Monetary policy outlook clouded by wavering Federal Reserve
The current path of the Bank of Thailand (BOT)’s monetary policy normalisation will be milder than in past cycles, with future policy deliberations highly data dependent. Given the stable GDP growth outlook for Thailand (CGS-CIMB: +4.0% in 2019F), one further interest rate hike to 2.00% by end-2019F is warranted to create policy space and address the central bank’s concerns over financial stability, in our view. However, risks to our forecast include slower external demand, tepid inflation and more recently, the Federal Reserve’s increasingly dovish stance on further US interest rate hikes.

 

Originally published by CIMB Research and Economics on 20 March 2019.

CARI Captures 396



 

ASEAN-ROK

South Korean banks enjoy brisk earnings in Southeast Asia
(19 March 2019) South Korean banks operating in Southeast Asia reported significant growth in 2018, notably in Vietnam, Indonesia and Singapore, according to a South Korean Financial Supervisory Service (FSS) report published on March 19. The net incomes of 12 banks operating in the region doubled from US$61 million in 2017 to US$131.8 million in 2018. Specifically, the combined net income of the 12 banks operating in Vietnam grew from US$5.72 billion in 2017 to US$6.43 billion in 2018, while their combined earnings in Singapore grew by 17.2% in 2018. Meanwhile, South Korean President Moon Jae-in recapped his recent three-country tour in Southeast Asia during a cabinet meeting and stressed the importance of cultivating relations with the ASEAN bloc.

CAMBODIA-ROK

Cambodia and South Korea agree to enhance bilateral cooperation
(18 March 2019) South Korean President Moon Jae-in’s state visit to Cambodia from March 14 to 16 concluded with the inking of seven agreements between the parties to increase bilateral cooperation in several areas, according to a statement by the Cambodian Ministry of Foreign Affairs and International Cooperation. This included agreements on double taxation prevention, increased market access for Cambodian goods into South Korea, loan agreements and frameworks, as well as memoranda of understanding on various areas of cooperation. According to data from the Korean Export-Import Bank, the country’s investments in Cambodia are primarily in real estate (29%), banking and finance (21%), construction (18%), manufacturing (15%), and agriculture (4%).
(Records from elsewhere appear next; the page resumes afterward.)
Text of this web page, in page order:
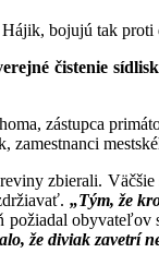
bojujú tak proti
čistenie
zástupca
zbierali.
„Tým, že
že diviak
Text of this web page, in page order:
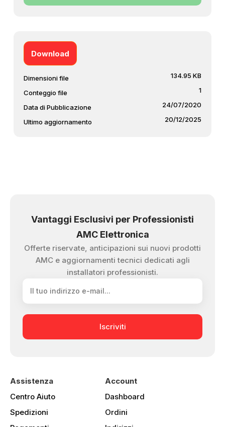
Download
Dimensioni file 134.95 KB
Conteggio file 1
Data di Pubblicazione 24/07/2020
Ultimo aggiornamento 20/12/2025
Vantaggi Esclusivi per Professionisti
AMC Elettronica
Offerte riservate, anticipazioni sui nuovi prodotti
AMC e aggiornamenti tecnici dedicati agli
installatori professionisti.
Iscriviti
Assistenza
Centro Aiuto
Spedizioni
Account
Dashboard
Ordini
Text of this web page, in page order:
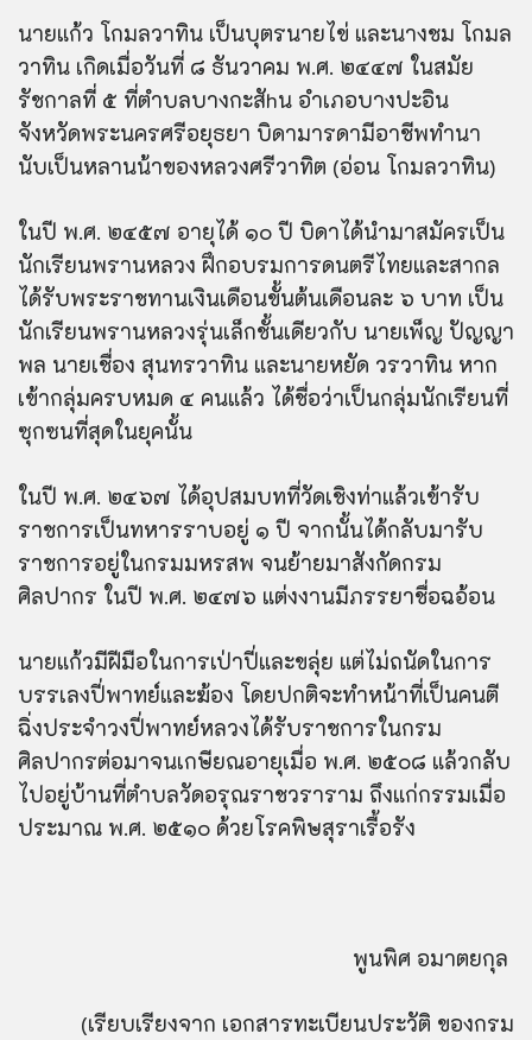
นายแก้ว โกมลวาทิน เป็นบุตรนายไข่ และนางชม โกมล
วาทิน เกิดเมื่อวันที่ ๘ ธันวาคม พ.ศ. ๒๔๔๗ ในสมัย
รัชกาลที่ ๕ ที่ตำบลบางกะสัhน อำเภอบางปะอิน
จังหวัดพระนครศรีอยุธยา บิดามารดามีอาชีพทำนา
นับเป็นหลานน้าของหลวงศรีวาทิต (อ่อน โกมลวาทิน)
ในปี พ.ศ. ๒๔๕๗ อายุได้ ๑๐ ปี บิดาได้นำมาสมัครเป็น
นักเรียนพรานหลวง ฝึกอบรมการดนตรีไทยและสากล
ได้รับพระราชทานเงินเดือนขั้นต้นเดือนละ ๖ บาท เป็น
นักเรียนพรานหลวงรุ่นเล็กชั้นเดียวกับ นายเพ็ญ ปัญญา
พล นายเชื่อง สุนทรวาทิน และนายหยัด วรวาทิน หาก
เข้ากลุ่มครบหมด ๔ คนแล้ว ได้ชื่อว่าเป็นกลุ่มนักเรียนที่
ซุกซนที่สุดในยุคนั้น
ในปี พ.ศ. ๒๔๖๗ ได้อุปสมบทที่วัดเชิงท่าแล้วเข้ารับ
ราชการเป็นทหารราบอยู่ ๑ ปี จากนั้นได้กลับมารับ
ราชการอยู่ในกรมมหรสพ จนย้ายมาสังกัดกรม
ศิลปากร ในปี พ.ศ. ๒๔๗๖ แต่งงานมีภรรยาชื่อฉอ้อน
นายแก้วมีฝีมือในการเป่าปี่และขลุ่ย แต่ไม่ถนัดในการ
บรรเลงปี่พาทย์และฆ้อง โดยปกติจะทำหน้าที่เป็นคนตี
ฉิ่งประจำวงปี่พาทย์หลวงได้รับราชการในกรม
ศิลปากรต่อมาจนเกษียณอายุเมื่อ พ.ศ. ๒๕๐๘ แล้วกลับ
ไปอยู่บ้านที่ตำบลวัดอรุณราชวราราม ถึงแก่กรรมเมื่อ
ประมาณ พ.ศ. ๒๕๑๐ ด้วยโรคพิษสุราเรื้อรัง
พูนพิศ อมาตยกุล
(เรียบเรียงจาก เอกสารทะเบียนประวัติ ของกรม
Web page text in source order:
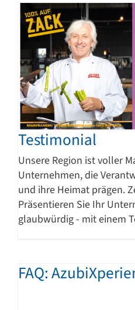
Testimonial
Unsere Region ist voller
Unternehmen, die
und ihre Heimat prägen.
Präsentieren Sie Ihr
glaubwürdig - mit einem
FAQ:
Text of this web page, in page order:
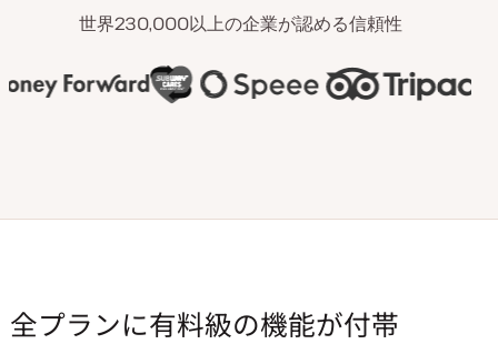
世界230,000以上の企業が認める信頼性
全プランに有料級の機能が付帯
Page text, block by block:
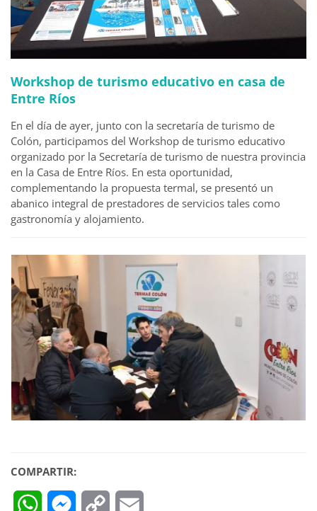
Workshop de turismo educativo en casa de
Entre Ríos
En el día de ayer, junto con la secretaría de turismo de
Colón, participamos del Workshop de turismo educativo
organizado por la Secretaría de turismo de nuestra provincia
en la Casa de Entre Ríos. En esta oportunidad,
complementando la propuesta termal, se presentó un
abanico integral de prestadores de servicios tales como
gastronomía y alojamiento.
COMPARTIR:
WhatsAppMessenger
Copy
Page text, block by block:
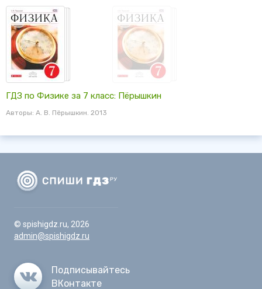
ГДЗ по Физике за 7 класс: Пёрышкин
Авторы: А. В. Пёрышкин. 2013
© spishigdz.ru, 2026
admin@spishigdz.ru
Подписывайтесь
ВКонтакте
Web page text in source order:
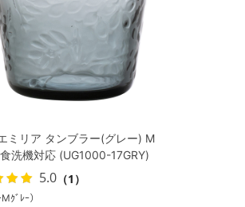
ミリア タンブラー(グレー) M
洗機対応 (UG1000-17GRY)
5.0 （1）
ｸﾞﾚｰ）
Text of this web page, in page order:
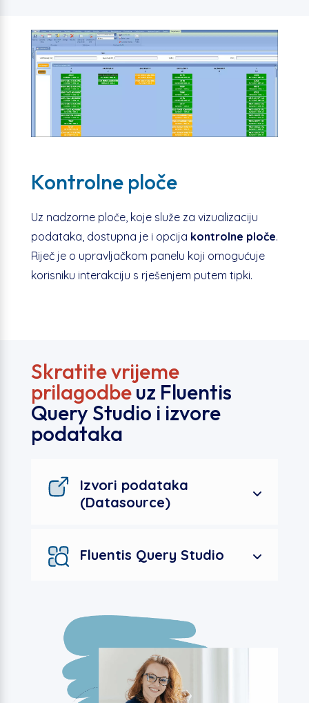
Kontrolne ploče
Uz nadzorne ploče, koje služe za vizualizaciju
podataka, dostupna je i opcija kontrolne ploče.
Riječ je o upravljačkom panelu koji omogućuje
korisniku interakciju s rješenjem putem tipki.
Skratite vrijeme
prilagodbeuz Fluentis
Query Studio i izvore
podataka
Izvori podataka
(Datasource)
Fluentis Query Studio
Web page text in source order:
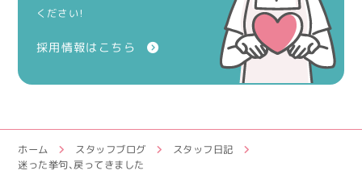
ください！
採用情報はこちら
ホーム スタッフブログ
スタッフ日記
迷った挙句、戻ってきました
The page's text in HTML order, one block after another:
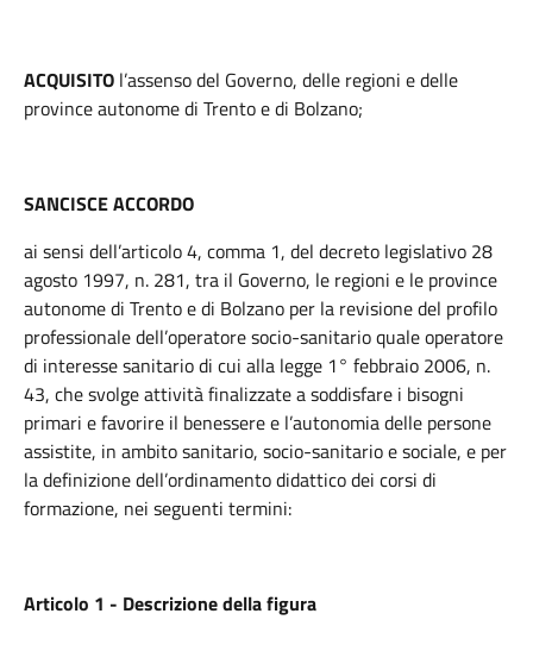
ACQUISITO l’assenso del Governo, delle regioni e delle
province autonome di Trento e di Bolzano;
SANCISCE ACCORDO
ai sensi dell’articolo 4, comma 1, del decreto legislativo 28
agosto 1997, n. 281, tra il Governo, le regioni e le province
autonome di Trento e di Bolzano per la revisione del profilo
professionale dell’operatore socio-sanitario quale operatore
di interesse sanitario di cui alla legge 1° febbraio 2006, n.
43, che svolge attività finalizzate a soddisfare i bisogni
primari e favorire il benessere e l’autonomia delle persone
assistite, in ambito sanitario, socio-sanitario e sociale, e per
la definizione dell’ordinamento didattico dei corsi di
formazione, nei seguenti termini:
Articolo 1 - Descrizione della figura
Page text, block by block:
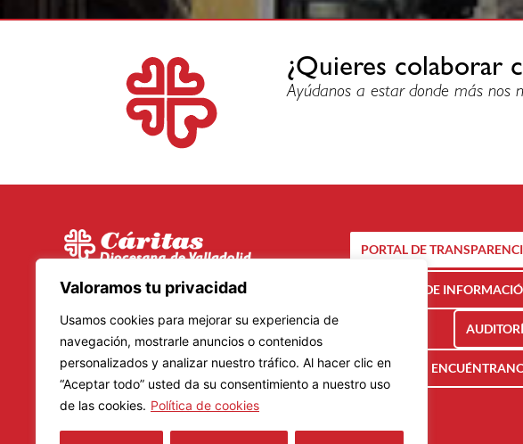
Valoramos tu privacidad
Usamos cookies para mejorar su experiencia de
navegación, mostrarle anuncios o contenidos
personalizados y analizar nuestro tráfico. Al hacer clic en
“Aceptar todo” usted da su consentimiento a nuestro uso
de las cookies. Política de cookies
¿Quieres colaborar
Ayúdanos a estar donde más nos
47002 – Valladolid
Teléfono: 983 20 23 01
Lunes a Viernes
Mañanas: De 9.00 a 14.00 horas
Tardes: De 16.00 a 19.00 horas
PORTAL DE
CANAL DE
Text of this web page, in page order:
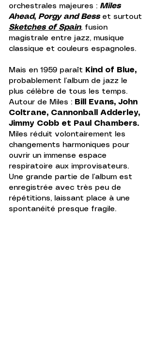
orchestrales majeures : Miles
Ahead, Porgy and Bess et surtout
Sketches of Spain, fusion
magistrale entre jazz, musique
classique et couleurs espagnoles.
Mais en 1959 paraît Kind of Blue,
probablement l’album de jazz le
plus célèbre de tous les temps.
Autour de Miles : Bill Evans, John
Coltrane, Cannonball Adderley,
Jimmy Cobb et Paul Chambers.
Miles réduit volontairement les
changements harmoniques pour
ouvrir un immense espace
respiratoire aux improvisateurs.
Une grande partie de l’album est
enregistrée avec très peu de
répétitions, laissant place à une
spontanéité presque fragile.
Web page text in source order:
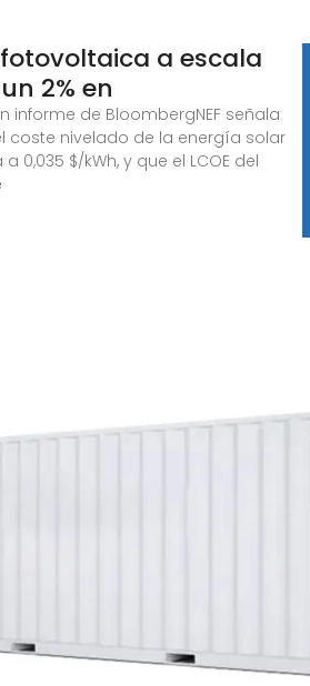
fotovoltaica a escala
2% en
informe de BloombergNEF señala
coste nivelado de la energía solar
0,035 $/kWh, y que el LCOE del
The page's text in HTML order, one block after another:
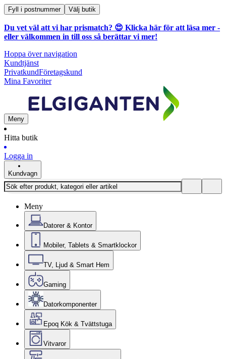
Fyll i postnummer Välj butik
Du vet väl att vi har prismatch? 😍 Klicka här för att läsa mer -
eller välkommen in till oss så berättar vi mer!
Hoppa över navigation
Kundtjänst
PrivatkundFöretagskund
Mina Favoriter
Meny
Hitta butik
Logga in
Kundvagn
Meny
Datorer & Kontor
Mobiler, Tablets & Smartklockor
TV, Ljud & Smart Hem
Gaming
Datorkomponenter
Epoq Kök & Tvättstuga
Vitvaror
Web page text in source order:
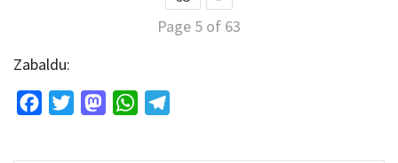
Page 5 of 63
Zabaldu:
FacebookTwitterMastodonWhatsApp

Bilateral trade between the countries saw an 11% increase last year, reaching US$975 million.

THE PHILIPPINES-JAPAN

The Philippines secures US$1.24 billion in investment pledges from Japan
(18 March 2019) Japanese companies committed to US$1.24 billion in new investments in the Philippines during a bilateral business meeting held in Tokyo recently, according to the Philippines’ Department of Trade and Industry (DTI). The new investments will include a US$76 million affordable housing joint venture, US$19.2 million waste-to-energy project, US$250 million large-scale integrated poultry farm, and US$46 million automotive system manufacturing facility. Together, these investments are expected to create 16,000 domestic jobs. The bilateral business meeting comes as the Philippines government looks to pass the Trabaho tax reform bill, which seeks to lower corporate income tax from 30% to 20% by 2029.

SINGAPORE-US

Singapore and US ink agreement to promote infrastructure development in Asia
(21 March 2019) Singapore’s Infrastructure Asia and the US’s Overseas Private Investment Corporation (OPIC) signed a Memorandum of Understanding to promote and facilitate infrastructure investments in Asia, during trade and industry minister Chan Chun Sing’s working visit to Washington DC on March 20. According to a statement from the Ministry of Trade and Industry, the agreement encompasses information sharing, deal facilitation, structuring and capacity building schemes in areas of mutual interest. Under the agreement, Investor Asia will connect investors with infrastructure development projects, while OPIC will assist US companies looking to expand their presence in emerging markets. Speaking at an event in Washington DC, Chan also said that whether or not the Regional Comprehensive Economic Partnership (RCEP) negotiations can be concluded this year depends on the outcomes of upcoming national elections in Australia, India, Indonesia and Thailand — who together — form a quarter of the pact’s 16 members. These elections will be held from March to May.

SINGAPORE-IRELAND

Ireland looks to strengthen Asian footprint with Brexit looming
(20 March 2019) Irish business, enterprise and innovation minister Heather Humphreys’s trade mission to Singapore concluded with both parties agreeing on possible areas for further collaboration and commitments from four Irish companies to set up new offices in Singapore, according to The Straits Times. The mission comes under Enterprise Ireland’s “Global Ireland 2025” and post-Brexit strategy, which aims to boost Ireland’s exports to markets beyond Britain by 50% by 2020. This strategy will include the establishment of Enterprise Ireland representative offices in Melbourne and Ho Chi Minh City, in addition to current offices in Singapore and Sydney.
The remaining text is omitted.